__What is required__: Please copy all of the data that follows exactly, leaving any pictures out.

[Dataset entries]
- - - - - - -

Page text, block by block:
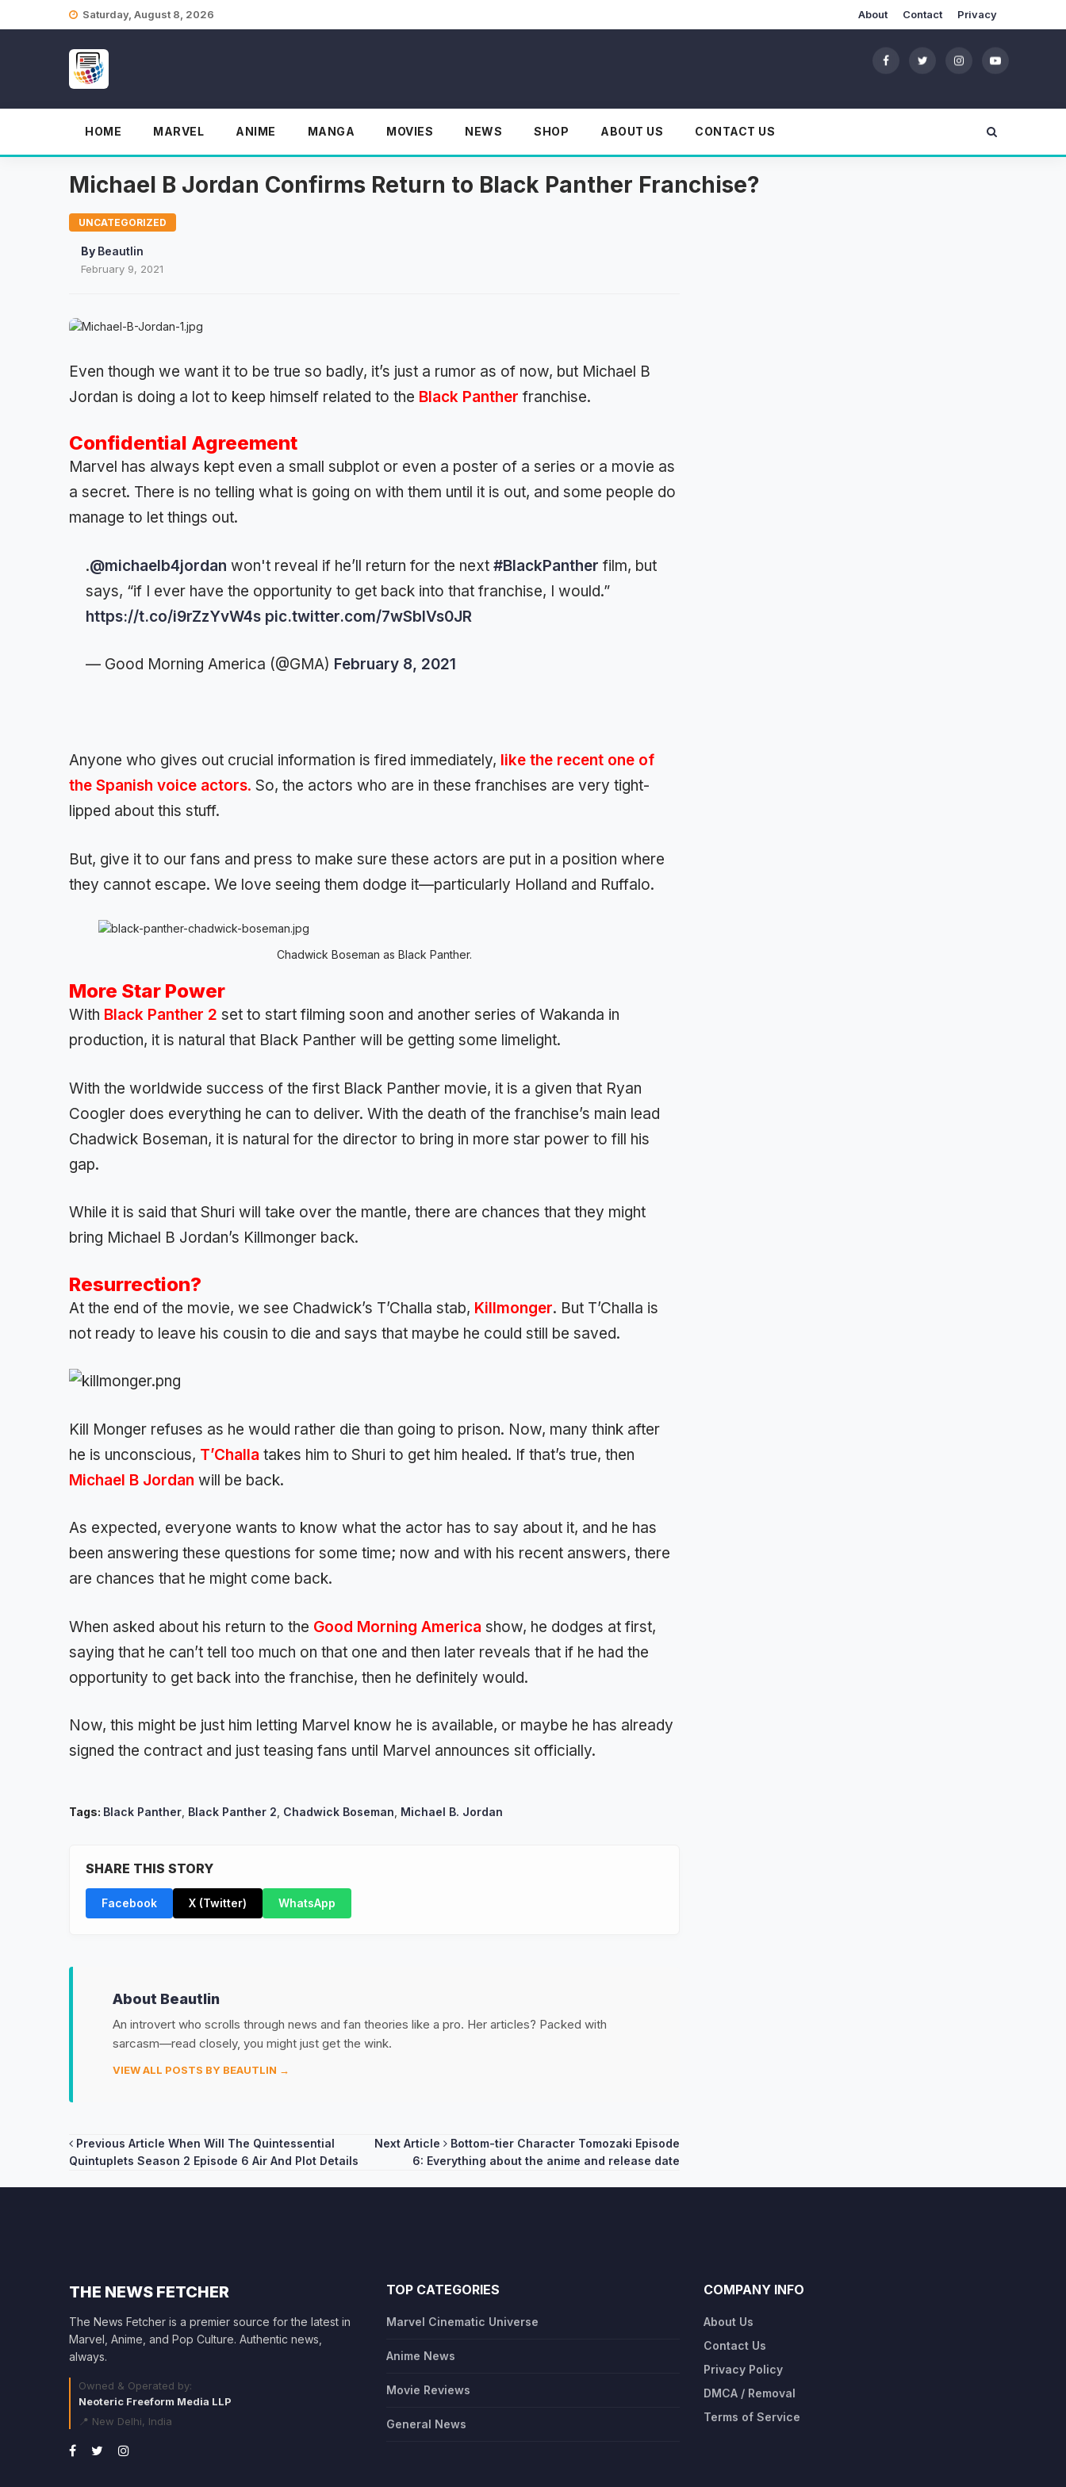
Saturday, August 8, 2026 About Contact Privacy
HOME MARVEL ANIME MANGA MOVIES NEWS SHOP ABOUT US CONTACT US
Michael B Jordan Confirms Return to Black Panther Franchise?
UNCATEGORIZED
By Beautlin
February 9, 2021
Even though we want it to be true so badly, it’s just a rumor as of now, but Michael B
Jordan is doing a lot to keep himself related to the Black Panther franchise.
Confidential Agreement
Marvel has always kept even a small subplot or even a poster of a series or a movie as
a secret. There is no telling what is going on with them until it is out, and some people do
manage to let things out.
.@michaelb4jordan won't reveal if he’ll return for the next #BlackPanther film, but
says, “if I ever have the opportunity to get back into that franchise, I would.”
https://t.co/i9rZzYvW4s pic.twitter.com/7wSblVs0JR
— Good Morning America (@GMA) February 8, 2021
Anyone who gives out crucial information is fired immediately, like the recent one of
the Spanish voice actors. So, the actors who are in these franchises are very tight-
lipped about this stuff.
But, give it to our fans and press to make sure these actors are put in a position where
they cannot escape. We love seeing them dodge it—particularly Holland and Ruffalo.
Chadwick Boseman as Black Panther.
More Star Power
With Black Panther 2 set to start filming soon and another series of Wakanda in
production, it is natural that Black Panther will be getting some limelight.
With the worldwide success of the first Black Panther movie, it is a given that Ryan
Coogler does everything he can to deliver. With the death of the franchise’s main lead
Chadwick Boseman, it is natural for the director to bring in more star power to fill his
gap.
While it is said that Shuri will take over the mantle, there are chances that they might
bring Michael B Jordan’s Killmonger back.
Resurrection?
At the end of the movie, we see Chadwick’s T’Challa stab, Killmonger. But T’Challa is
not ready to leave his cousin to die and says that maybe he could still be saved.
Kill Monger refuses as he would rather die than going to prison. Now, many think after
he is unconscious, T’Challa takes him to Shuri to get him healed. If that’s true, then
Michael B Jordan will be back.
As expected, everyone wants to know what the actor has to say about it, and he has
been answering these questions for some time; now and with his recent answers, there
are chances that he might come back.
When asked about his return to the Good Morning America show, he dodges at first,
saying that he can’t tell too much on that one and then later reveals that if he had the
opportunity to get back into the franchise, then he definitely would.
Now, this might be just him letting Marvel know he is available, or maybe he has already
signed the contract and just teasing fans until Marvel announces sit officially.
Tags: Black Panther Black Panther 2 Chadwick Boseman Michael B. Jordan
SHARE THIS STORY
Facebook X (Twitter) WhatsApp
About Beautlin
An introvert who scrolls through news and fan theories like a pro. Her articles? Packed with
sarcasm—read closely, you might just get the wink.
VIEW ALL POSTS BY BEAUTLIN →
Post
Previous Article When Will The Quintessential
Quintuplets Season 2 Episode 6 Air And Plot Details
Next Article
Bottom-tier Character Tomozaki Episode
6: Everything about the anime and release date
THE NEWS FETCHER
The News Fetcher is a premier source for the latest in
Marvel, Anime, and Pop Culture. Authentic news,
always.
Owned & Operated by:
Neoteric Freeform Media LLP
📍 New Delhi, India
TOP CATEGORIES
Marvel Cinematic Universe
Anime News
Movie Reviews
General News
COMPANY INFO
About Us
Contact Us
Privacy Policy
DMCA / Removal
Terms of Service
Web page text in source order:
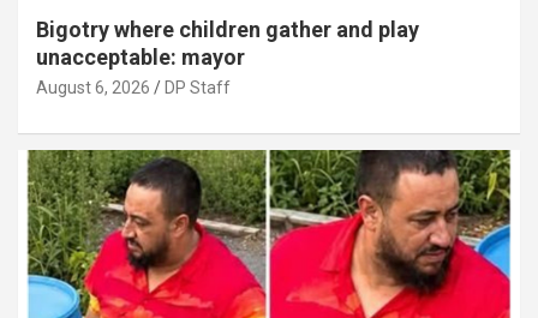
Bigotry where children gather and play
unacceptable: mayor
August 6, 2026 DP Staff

- - - - - - -

__Completed task__:
Page text, block by block:
Saturday, August 8, 2026 About Contact Privacy
HOME MARVEL ANIME MANGA MOVIES NEWS SHOP ABOUT US CONTACT US
Michael B Jordan Confirms Return to Black Panther Franchise?
UNCATEGORIZED
By Beautlin
February 9, 2021
Even though we want it to be true so badly, it’s just a rumor as of now, but Michael B
Jordan is doing a lot to keep himself related to the Black Panther franchise.
Confidential Agreement
Marvel has always kept even a small subplot or even a poster of a series or a movie as
a secret. There is no telling what is going on with them until it is out, and some people do
manage to let things out.
.@michaelb4jordan won't reveal if he’ll return for the next #BlackPanther film, but
says, “if I ever have the opportunity to get back into that franchise, I would.”
https://t.co/i9rZzYvW4s pic.twitter.com/7wSblVs0JR
— Good Morning America (@GMA) February 8, 2021
Anyone who gives out crucial information is fired immediately, like the recent one of
the Spanish voice actors. So, the actors who are in these franchises are very tight-
lipped about this stuff.
But, give it to our fans and press to make sure these actors are put in a position where
they cannot escape. We love seeing them dodge it—particularly Holland and Ruffalo.
Chadwick Boseman as Black Panther.
More Star Power
With Black Panther 2 set to start filming soon and another series of Wakanda in
production, it is natural that Black Panther will be getting some limelight.
With the worldwide success of the first Black Panther movie, it is a given that Ryan
Coogler does everything he can to deliver. With the death of the franchise’s main lead
Chadwick Boseman, it is natural for the director to bring in more star power to fill his
gap.
While it is said that Shuri will take over the mantle, there are chances that they might
bring Michael B Jordan’s Killmonger back.
Resurrection?
At the end of the movie, we see Chadwick’s T’Challa stab, Killmonger. But T’Challa is
not ready to leave his cousin to die and says that maybe he could still be saved.
Kill Monger refuses as he would rather die than going to prison. Now, many think after
he is unconscious, T’Challa takes him to Shuri to get him healed. If that’s true, then
Michael B Jordan will be back.
As expected, everyone wants to know what the actor has to say about it, and he has
been answering these questions for some time; now and with his recent answers, there
are chances that he might come back.
When asked about his return to the Good Morning America show, he dodges at first,
saying that he can’t tell too much on that one and then later reveals that if he had the
opportunity to get back into the franchise, then he definitely would.
Now, this might be just him letting Marvel know he is available, or maybe he has already
signed the contract and just teasing fans until Marvel announces sit officially.
Tags: Black Panther Black Panther 2 Chadwick Boseman Michael B. Jordan
SHARE THIS STORY
Facebook X (Twitter) WhatsApp
About Beautlin
An introvert who scrolls through news and fan theories like a pro. Her articles? Packed with
sarcasm—read closely, you might just get the wink.
VIEW ALL POSTS BY BEAUTLIN →
Post
Previous Article When Will The Quintessential
Quintuplets Season 2 Episode 6 Air And Plot Details
Next Article
Bottom-tier Character Tomozaki Episode
6: Everything about the anime and release date
THE NEWS FETCHER
The News Fetcher is a premier source for the latest in
Marvel, Anime, and Pop Culture. Authentic news,
always.
Owned & Operated by:
Neoteric Freeform Media LLP
📍 New Delhi, India
TOP CATEGORIES
Marvel Cinematic Universe
Anime News
Movie Reviews
General News
COMPANY INFO
About Us
Contact Us
Privacy Policy
DMCA / Removal
Terms of Service
Web page text in source order:
Bigotry where children gather and play
unacceptable: mayor
August 6, 2026 DP Staff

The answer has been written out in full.